Obama Nominates Elena Kagan

President Barack Obama said he wanted to honor the legacy of Associate Justice John Paul Stevens with his nominee. If so, he has chosen to honor it in the breach with a nominee who is likely to dismantle a significant part of Stevens’ legacy. As with Justice Sonia Sotomayor, President Obama has decided to nominate someone who is demonstrably more conservative than the person she is replacing on some issues –potentially moving the Court to the right. I discussed on the nomination on this segment of Countdown.


For many liberals and civil libertarians, the Kagan nomination is a terrible act of betrayal after the President campaigned so heavily on the issue of the Supreme Court during his campaign. He is now replacing a liberal icon with someone who has testified that she does not believe in core protections for accused individuals in the war on terror. During her confirmation hearing Kagan testified that she believed that anyone suspected of helping finance Al Qaeda should be stripped of protections and held under indefinite detention without a trial — agreeing with the Bush Administration.

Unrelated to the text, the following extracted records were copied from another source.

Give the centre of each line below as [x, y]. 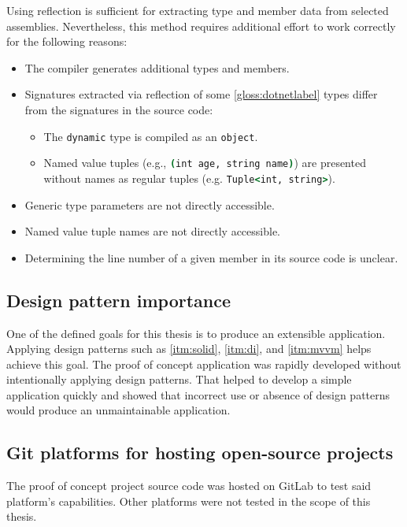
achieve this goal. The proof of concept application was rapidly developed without [204, 364]
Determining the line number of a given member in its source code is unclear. [211, 257]
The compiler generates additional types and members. [157, 67]
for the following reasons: [67, 41]
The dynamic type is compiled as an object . [151, 136]
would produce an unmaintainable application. [118, 410]
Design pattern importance [119, 300]
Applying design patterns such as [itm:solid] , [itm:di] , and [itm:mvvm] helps [189, 349]
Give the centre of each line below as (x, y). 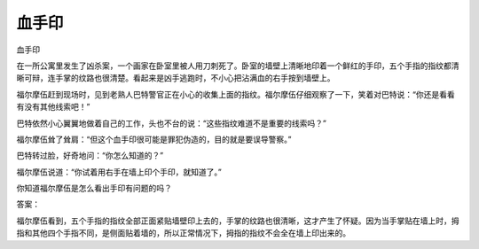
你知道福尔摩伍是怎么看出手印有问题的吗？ (94, 188)
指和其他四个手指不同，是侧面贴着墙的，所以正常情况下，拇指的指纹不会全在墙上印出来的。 (183, 233)
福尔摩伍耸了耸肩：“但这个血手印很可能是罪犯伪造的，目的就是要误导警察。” (154, 139)
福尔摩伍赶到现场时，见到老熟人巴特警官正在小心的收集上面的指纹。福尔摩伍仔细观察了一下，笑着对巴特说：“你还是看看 (236, 94)
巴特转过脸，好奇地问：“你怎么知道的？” (90, 156)
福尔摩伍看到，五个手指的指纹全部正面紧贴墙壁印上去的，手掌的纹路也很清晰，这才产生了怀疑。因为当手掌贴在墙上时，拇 (238, 221)
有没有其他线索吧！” (53, 107)
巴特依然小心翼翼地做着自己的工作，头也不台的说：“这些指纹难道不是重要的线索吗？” (172, 123)
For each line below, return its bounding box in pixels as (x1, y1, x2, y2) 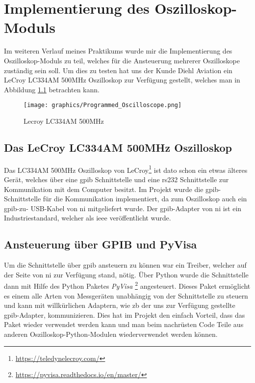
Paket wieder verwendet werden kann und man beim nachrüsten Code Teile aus (4, 319, 244, 329)
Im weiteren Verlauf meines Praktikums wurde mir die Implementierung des (4, 46, 232, 56)
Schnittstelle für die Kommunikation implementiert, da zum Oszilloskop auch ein (4, 193, 247, 204)
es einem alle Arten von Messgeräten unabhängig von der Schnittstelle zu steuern (4, 290, 248, 301)
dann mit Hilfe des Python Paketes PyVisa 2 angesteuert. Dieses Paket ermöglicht (4, 279, 251, 291)
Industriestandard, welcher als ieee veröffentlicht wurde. (4, 213, 171, 223)
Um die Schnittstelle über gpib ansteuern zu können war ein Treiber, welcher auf (4, 260, 247, 270)
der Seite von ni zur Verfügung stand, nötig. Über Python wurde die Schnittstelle (4, 269, 249, 279)
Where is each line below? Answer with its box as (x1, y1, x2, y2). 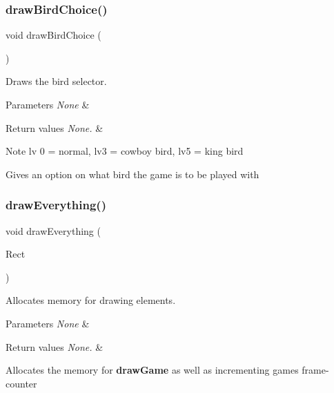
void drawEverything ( (6, 223, 101, 238)
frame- (302, 363, 329, 377)
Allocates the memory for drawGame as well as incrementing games (6, 363, 299, 377)
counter (6, 376, 37, 390)
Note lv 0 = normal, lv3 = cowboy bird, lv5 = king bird (6, 144, 244, 158)
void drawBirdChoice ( (6, 28, 101, 42)
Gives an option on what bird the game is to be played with (6, 166, 259, 181)
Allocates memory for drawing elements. (6, 293, 176, 307)
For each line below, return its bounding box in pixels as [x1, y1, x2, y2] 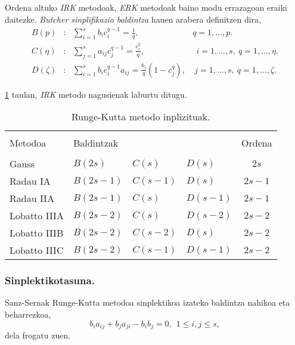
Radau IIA [10, 191, 54, 206]
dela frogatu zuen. [5, 329, 71, 341]
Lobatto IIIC [10, 243, 64, 257]
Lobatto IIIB [10, 226, 64, 240]
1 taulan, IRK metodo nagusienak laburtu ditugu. [5, 88, 187, 100]
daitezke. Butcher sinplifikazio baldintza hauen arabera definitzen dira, [5, 13, 261, 25]
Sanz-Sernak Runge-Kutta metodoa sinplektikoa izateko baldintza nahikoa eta [5, 296, 290, 309]
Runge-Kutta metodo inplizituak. [71, 110, 210, 124]
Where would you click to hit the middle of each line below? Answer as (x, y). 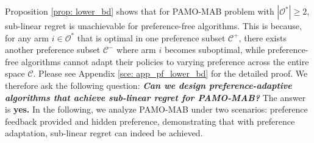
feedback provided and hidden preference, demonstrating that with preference (150, 121)
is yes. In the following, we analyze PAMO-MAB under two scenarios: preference (156, 109)
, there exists (262, 37)
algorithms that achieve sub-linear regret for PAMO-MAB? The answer (155, 97)
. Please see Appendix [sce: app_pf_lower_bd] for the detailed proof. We (170, 73)
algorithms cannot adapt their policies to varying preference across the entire (165, 61)
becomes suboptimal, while (215, 50)
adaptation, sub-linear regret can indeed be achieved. (104, 133)
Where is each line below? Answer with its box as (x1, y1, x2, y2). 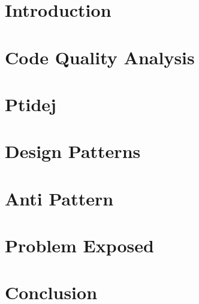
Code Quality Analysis (5, 44, 195, 69)
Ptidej (5, 91, 56, 116)
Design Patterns (5, 139, 141, 163)
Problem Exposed (5, 233, 154, 258)
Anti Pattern (5, 186, 114, 210)
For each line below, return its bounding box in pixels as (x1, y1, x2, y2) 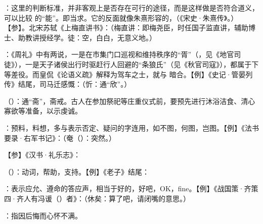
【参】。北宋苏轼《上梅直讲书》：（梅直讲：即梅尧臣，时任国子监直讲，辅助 (4, 22, 248, 33)
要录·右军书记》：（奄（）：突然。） (4, 132, 116, 143)
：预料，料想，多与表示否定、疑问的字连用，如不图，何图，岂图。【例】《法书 (4, 122, 259, 133)
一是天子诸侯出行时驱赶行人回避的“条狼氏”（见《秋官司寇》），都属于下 (25, 59, 259, 69)
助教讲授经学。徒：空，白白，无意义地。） (18, 32, 156, 42)
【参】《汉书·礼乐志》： (4, 149, 80, 160)
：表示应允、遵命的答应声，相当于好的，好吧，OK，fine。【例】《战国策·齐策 (4, 183, 258, 194)
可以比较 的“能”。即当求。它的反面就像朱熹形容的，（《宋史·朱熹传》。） (4, 12, 238, 23)
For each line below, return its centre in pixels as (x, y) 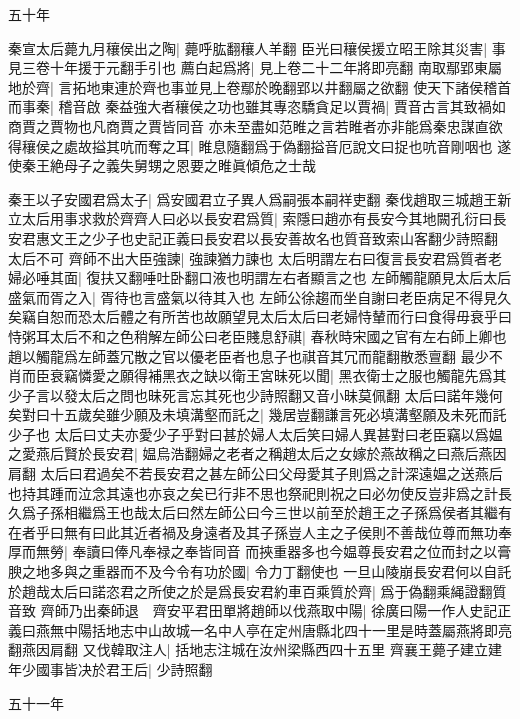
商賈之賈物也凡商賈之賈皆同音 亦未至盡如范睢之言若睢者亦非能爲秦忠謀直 (248, 125)
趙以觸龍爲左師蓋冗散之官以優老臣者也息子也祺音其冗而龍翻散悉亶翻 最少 (248, 355)
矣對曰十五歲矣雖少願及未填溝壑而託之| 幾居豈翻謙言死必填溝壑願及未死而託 (257, 414)
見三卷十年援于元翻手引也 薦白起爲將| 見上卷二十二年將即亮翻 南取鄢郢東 (248, 67)
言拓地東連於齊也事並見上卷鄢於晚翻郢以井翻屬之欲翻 (233, 86)
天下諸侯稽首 (469, 86)
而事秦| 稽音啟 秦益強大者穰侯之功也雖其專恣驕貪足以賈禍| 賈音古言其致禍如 (257, 106)
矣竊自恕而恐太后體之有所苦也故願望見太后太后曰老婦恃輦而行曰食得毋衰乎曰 (260, 316)

Stevens himself would occasionally vote with the conservative justices. Thus, it is possible that in those areas, like flag burning, Kagan could shift the vote back to the left. However, in two of the few areas where she has given her views (terrorism and free speech), Kagan states more conservative views.

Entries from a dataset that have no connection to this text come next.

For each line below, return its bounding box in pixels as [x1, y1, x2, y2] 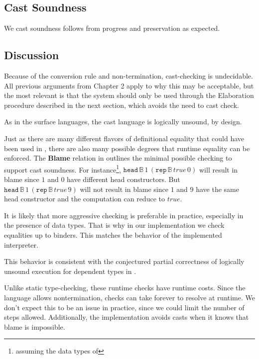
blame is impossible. [4, 321, 65, 332]
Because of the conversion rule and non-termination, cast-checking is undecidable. [4, 71, 253, 81]
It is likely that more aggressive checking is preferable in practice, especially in [4, 210, 244, 220]
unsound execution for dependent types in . [4, 266, 136, 276]
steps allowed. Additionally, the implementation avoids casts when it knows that [4, 312, 249, 322]
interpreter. [4, 239, 38, 250]
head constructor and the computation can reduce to [4, 193, 165, 204]
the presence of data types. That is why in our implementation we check [4, 220, 225, 230]
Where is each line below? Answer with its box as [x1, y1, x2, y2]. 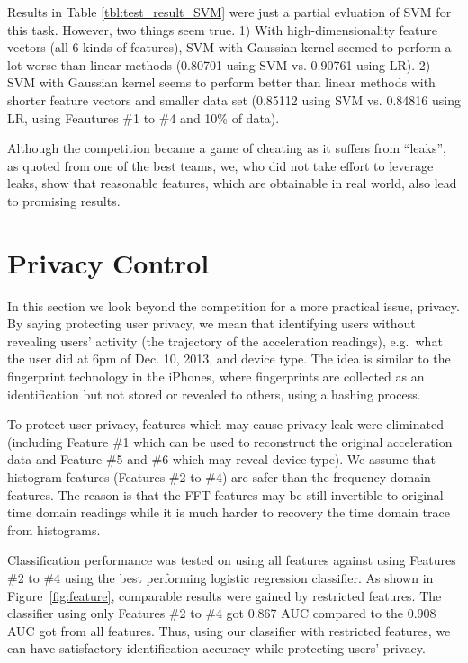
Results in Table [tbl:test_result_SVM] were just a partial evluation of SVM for [7, 3, 452, 21]
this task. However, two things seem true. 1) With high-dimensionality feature [7, 20, 438, 39]
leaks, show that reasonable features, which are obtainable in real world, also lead [7, 174, 457, 193]
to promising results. [7, 191, 121, 210]
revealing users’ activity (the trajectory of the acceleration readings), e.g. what [7, 331, 443, 350]
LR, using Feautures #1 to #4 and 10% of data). [7, 108, 280, 127]
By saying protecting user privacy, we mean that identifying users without [7, 314, 416, 333]
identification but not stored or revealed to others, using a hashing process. [7, 384, 421, 403]
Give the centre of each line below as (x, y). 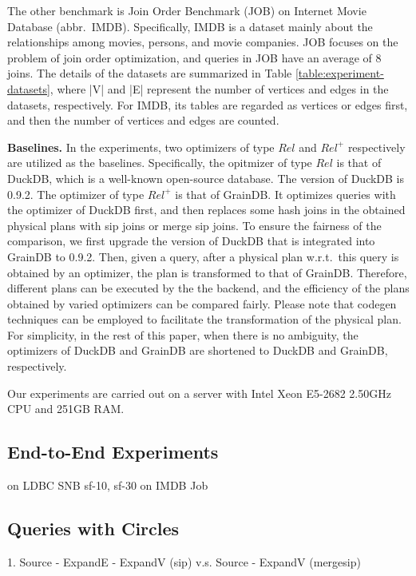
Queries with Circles (93, 528)
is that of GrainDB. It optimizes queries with (285, 194)
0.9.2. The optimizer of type (76, 194)
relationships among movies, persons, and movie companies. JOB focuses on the (203, 42)
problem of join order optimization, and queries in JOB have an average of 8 (194, 57)
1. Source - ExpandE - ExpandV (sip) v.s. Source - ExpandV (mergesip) (184, 561)
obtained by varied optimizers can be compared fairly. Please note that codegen (202, 303)
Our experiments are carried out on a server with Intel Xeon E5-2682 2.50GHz (199, 393)
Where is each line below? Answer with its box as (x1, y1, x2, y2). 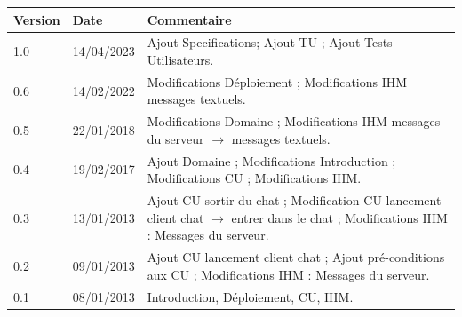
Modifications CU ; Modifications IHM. (147, 169, 362, 187)
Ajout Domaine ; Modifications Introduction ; (147, 151, 396, 170)
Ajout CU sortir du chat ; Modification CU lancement (147, 191, 442, 210)
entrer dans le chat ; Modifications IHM (231, 208, 448, 226)
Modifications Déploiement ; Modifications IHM (147, 72, 408, 91)
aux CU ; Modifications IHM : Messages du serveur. (147, 265, 430, 283)
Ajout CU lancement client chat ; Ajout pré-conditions (147, 248, 445, 266)
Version (13, 10, 60, 28)
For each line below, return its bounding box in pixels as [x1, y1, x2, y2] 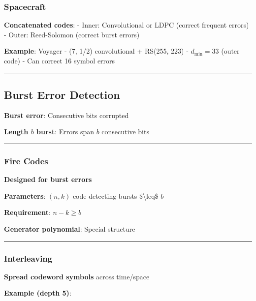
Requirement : [4, 207, 51, 217]
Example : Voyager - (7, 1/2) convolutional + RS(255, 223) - [4, 46, 189, 56]
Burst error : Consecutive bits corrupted [4, 110, 129, 120]
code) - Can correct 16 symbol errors [4, 56, 115, 65]
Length [4, 126, 29, 137]
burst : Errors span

In one interesting exchange, Kagan not only states that she believes we are “at war” but agrees that we should have considered ourselves at war since the 1990s:

GRAHAM: OK. Well, that would make him your boss, yes. But it seems to be — I think he’ll be a good boss. And I think you’d be very qualified for you job. [. . .] I asked him, “Do you think we’re at war”? And he said, “I don’t think there’s any question but that we’re at war.” I think, to be honest, I think our nation didn’t realize that we’re at war when, in fact, we were.

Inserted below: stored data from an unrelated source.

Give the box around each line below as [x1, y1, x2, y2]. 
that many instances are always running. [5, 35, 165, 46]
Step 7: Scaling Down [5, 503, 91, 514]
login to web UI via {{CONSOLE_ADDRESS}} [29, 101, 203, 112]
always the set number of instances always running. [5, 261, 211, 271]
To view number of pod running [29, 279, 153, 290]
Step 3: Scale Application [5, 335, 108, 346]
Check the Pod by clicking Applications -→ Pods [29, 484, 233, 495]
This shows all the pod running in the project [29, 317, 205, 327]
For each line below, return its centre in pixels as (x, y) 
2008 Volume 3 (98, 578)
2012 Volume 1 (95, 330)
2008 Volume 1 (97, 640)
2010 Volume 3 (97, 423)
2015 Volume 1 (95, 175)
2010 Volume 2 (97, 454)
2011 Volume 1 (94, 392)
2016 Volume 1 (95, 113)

When I look back at the ’90s and the Tanzania, the embassy bombings, the bombing of the Cole, I think we, as a nation, should have realized that, at that point, we were at war. We should not have waited until September 11, 2001 to make that determination. Do you agree with that?

KAGAN: It’s easy to agree with my boss in that circumstance.

Graham also asks her the same question posed to Holder on whether people accused of financing terrorism (even when not captured on a traditional battlefield) should be stripped of their rights as enemy combatants. She answers in the affirmative:

GRAHAM: Well, I certainly do too. And I told him I thought what he was speaking of was the morale high ground. There’s a physical high ground in — in traditional war. But in this war, there’s the moral high ground and we have to maintain that moral high ground. I think at times we’ve lost it. We also have to remember they’re at — we’re at war.

Now, I asked him this question, “Now, when you talk about the physical battlefield, if our intelligence agency should capture someone in the Philippines that is suspected of financing al Qaida worldwide, would you consider that person part of the battlefield, even though we’re in the Philippines, if they were involved in al Qaida activity”? Holder said, the attorney general said, yes, I would. Do you agree with that?

KAGAN: I — I do.

Kagan’s writings (as little as there is) is highly problematic for liberals. Her writings on hate speech indicate a willingness to compromise on free speech issues. This is a similar view as expressed and criticized with Justice Sotomayor. Kagan’s 1996 article “Private Speech, Public Purpose: The Role of Governmental Motive in First Amendment Doctrine” in the University of Chicago Law Review should make any free speech advocate feel uncomfortable. In the article, Kagan suggests a broader basis for possible government regulation of speech and suggests that it should be the motives of the government (as opposed to the right to free speech) that should control the inquiry.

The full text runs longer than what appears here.